**About this task**
Repeat the data verbatim, images excluded.

----- Dataset -----

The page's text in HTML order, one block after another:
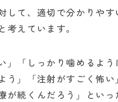
して、適切で分かりや
えています。
」「しっかり噛めるよ
う」「注射がすごく怖
が続くんだろう」とい

-----

**Result of this task**
The page's text in HTML order, one block after another:
して、適切で分かりや
えています。
」「しっかり噛めるよ
う」「注射がすごく怖
が続くんだろう」とい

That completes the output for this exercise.